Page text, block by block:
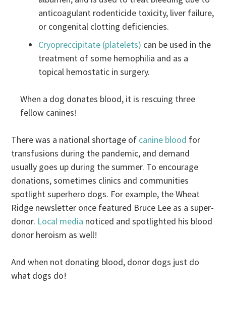
anticoagulant rodenticide toxicity, liver failure,
or congenital clotting deficiencies.
Cryopreccipitate (platelets) can be used in the
treatment of some hemophilia and as a
topical hemostatic in surgery.
When a dog donates blood, it is rescuing three
fellow canines!
There was a national shortage of canine blood for
transfusions during the pandemic, and demand
usually goes up during the summer. To encourage
donations, sometimes clinics and communities
spotlight superhero dogs. For example, the Wheat
Ridge newsletter once featured Bruce Lee as a super-
donor. Local media noticed and spotlighted his blood
donor heroism as well!
And when not donating blood, donor dogs just do
what dogs do!
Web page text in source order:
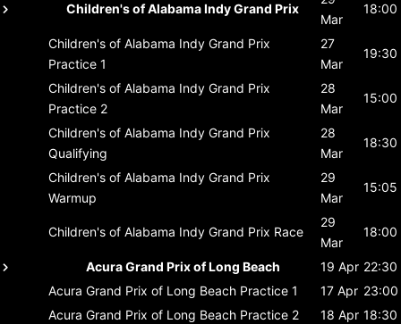
Children's of Alabama Indy Grand Prix
Mar
18:00
Children's of Alabama Indy Grand Prix
Practice 1
27
Mar
19:30
Children's of Alabama Indy Grand Prix
Practice 2
28
Mar
15:00
Children's of Alabama Indy Grand Prix
Qualifying
28
Mar
18:30
Children's of Alabama Indy Grand Prix
Warmup
29
Mar
15:05
Children's of Alabama Indy Grand Prix Race
29
Mar
18:00
Acura Grand Prix of Long Beach 19 Apr 22:30
Acura Grand Prix of Long Beach Practice 1 17 Apr 23:00
Acura Grand Prix of Long Beach Practice 2 18 Apr 18:30
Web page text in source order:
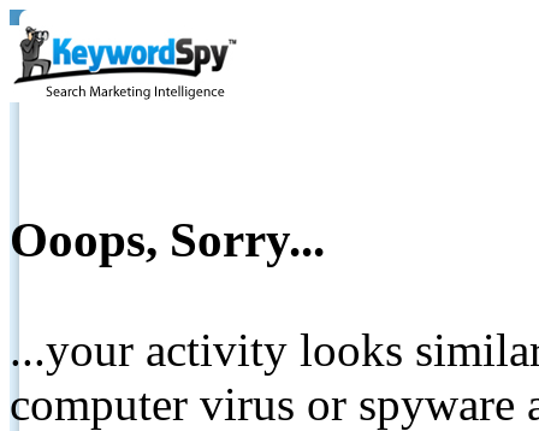
Ooops, Sorry...
...your activity looks
computer virus or spyware
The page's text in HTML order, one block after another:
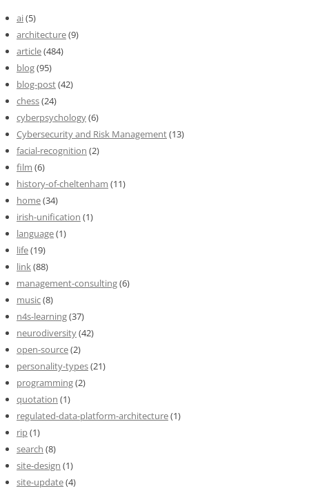
ai(5)
architecture(9)
article(484)
blog(95)
blog-post(42)
chess(24)
cyberpsychology(6)
Cybersecurity and Risk Management(13)
facial-recognition (2)
film (6)
history-of-cheltenham (11)
home(34)
irish-unification (1)
language(1)
life(19)
link(88)
management-consulting(6)
music(8)
n4s-learning(37)
neurodiversity(42)
open-source(2)
personality-types(21)
programming(2)
quotation (1)
regulated-data-platform-architecture(1)
rip(1)
search (8)
site-design (1)
site-update(4)
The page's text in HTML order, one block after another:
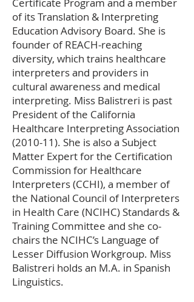
of its Translation & Interpreting
Education Advisory Board. She is
founder of REACH-reaching
diversity, which trains healthcare
interpreters and providers in
cultural awareness and medical
interpreting. Miss Balistreri is past
President of the California
Healthcare Interpreting Association
(2010-11). She is also a Subject
Matter Expert for the Certification
Commission for Healthcare
Interpreters (CCHI), a member of
the National Council of Interpreters
in Health Care (NCIHC) Standards &
Training Committee and she co-
chairs the NCIHC’s Language of
Lesser Diffusion Workgroup. Miss
Balistreri holds an M.A. in Spanish
Linguistics.
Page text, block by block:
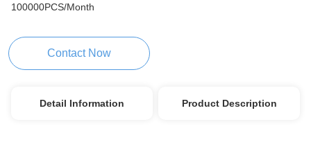
100000PCS/Month
Contact Now
Detail Information Product Description
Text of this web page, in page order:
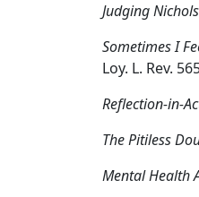
Judging
Sometimes I
Loy. L. Rev.
Reflection-in-
The Pitiless
Mental Health
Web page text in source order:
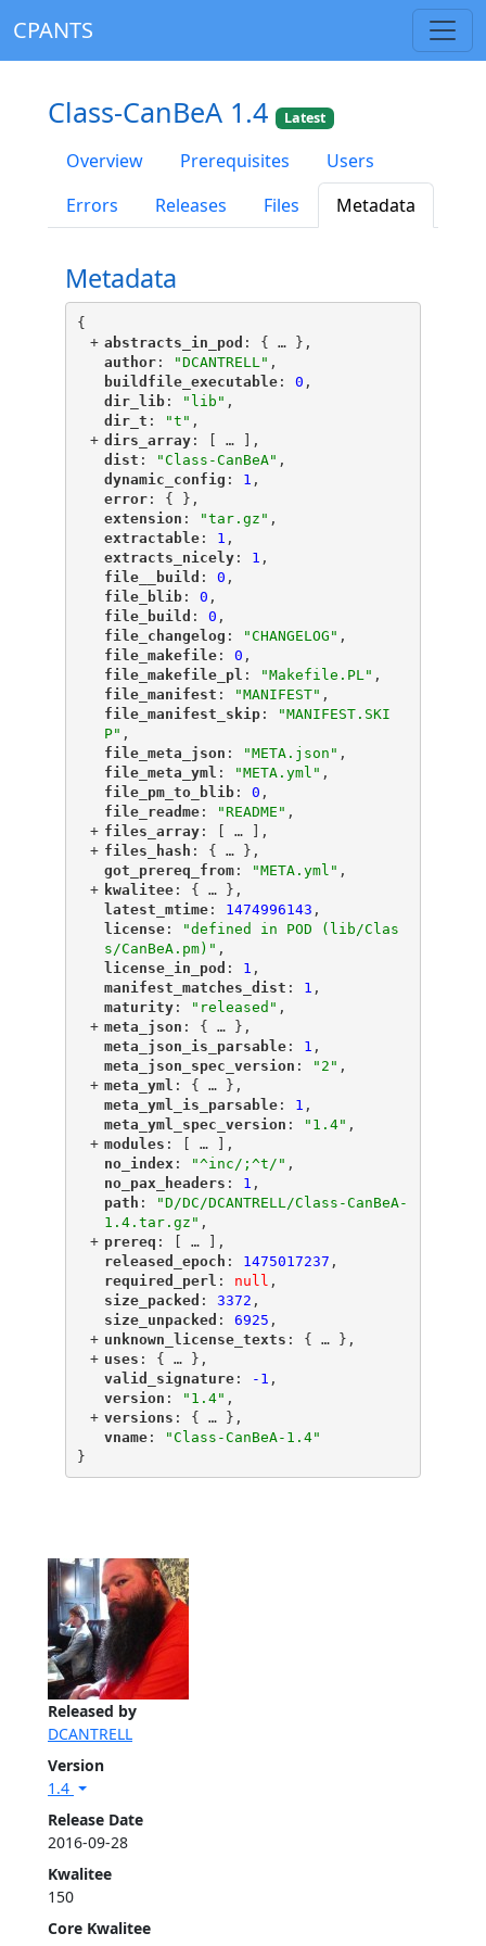
CPANTS
Released by
DCANTRELL
Version
1.4
Release Date
2016-09-28
Kwalitee
150
Core Kwalitee
Class-CanBeA 1.4 Latest
Overview Prerequisites
Users
Errors
Releases Files Metadata
Metadata
{
+ "
abstracts_in_pod ": { …
},
"
author"
: "DCANTRELL" ,
"
buildfile_executable"
: 0 ,
"
dir_lib"
: "lib" ,
"
dir_t ": "t" ,
+ "
dirs_array"
: [ …
],
"
dist ": "Class-CanBeA" ,
"
dynamic_config ": 1 ,
"
error"
: { },
"
extension ": "tar.gz" ,
"
extractable"
: 1 ,
"
extracts_nicely"
: 1 ,
"
file__build ": 0 ,
"
file_blib"
: 0 ,
"
file_build ": 0 ,
"
file_changelog ": "CHANGELOG" ,
"
file_makefile"
: 0 ,
"
file_makefile_pl ": "Makefile.PL" ,
"
file_manifest ": "MANIFEST" ,
"
file_manifest_skip"
:
"MANIFEST.SKI
P" ,
"
file_meta_json ": "META.json" ,
"
file_meta_yml ": "META.yml" ,
"
file_pm_to_blib"
: 0 ,
"
file_readme"
: "README" ,
+ "
files_array"
: [ …
],
+ "
files_hash ": { …
},
"
got_prereq_from"
: "META.yml" ,
+ "kwalitee"
: { …
},
"latest_mtime"
: 1474996143 ,
"license"
:
"defined in POD (lib/Clas
s/CanBeA.pm)" ,
"license_in_pod ": 1 ,
"
manifest_matches_dist ": 1 ,
"
maturity"
: "released" ,
+ "
meta_json ": { …
},
"
meta_json_is_parsable"
: 1 ,
"
meta_json_spec_version ": "2" ,
+ "
meta_yml ": { …
},
"
meta_yml_is_parsable"
: 1 ,
"
meta_yml_spec_version ": "1.4" ,
+ "
modules ": [ …
],
"
no_index ": "^inc/;^t/" ,
"
no_pax_headers ": 1 ,
"
path ":
"D/DC/DCANTRELL/Class-CanBeA-
1.4.tar.gz" ,
+ "
prereq ": [ …
],
"
released_epoch ": 1475017237 ,
"
required_perl ": null ,
"
size_packed ": 3372 ,
"
size_unpacked ": 6925 ,
+ "
unknown_license_texts ": { …
},
+ "
uses ": { …
},
"
valid_signature"
: -1 ,
"
version ": "1.4" ,
+ "
versions ": { …
},
"
vname"
:
"Class-CanBeA-1.4"
}

* _THE PROBLEM_
If a line above holds the string "Acura", copy it out.

* _RESPONSE AREA_
Acura Grand Prix of Long Beach 19 Apr 22:30
Acura Grand Prix of Long Beach Practice 1 17 Apr 23:00
Acura Grand Prix of Long Beach Practice 2 18 Apr 18:30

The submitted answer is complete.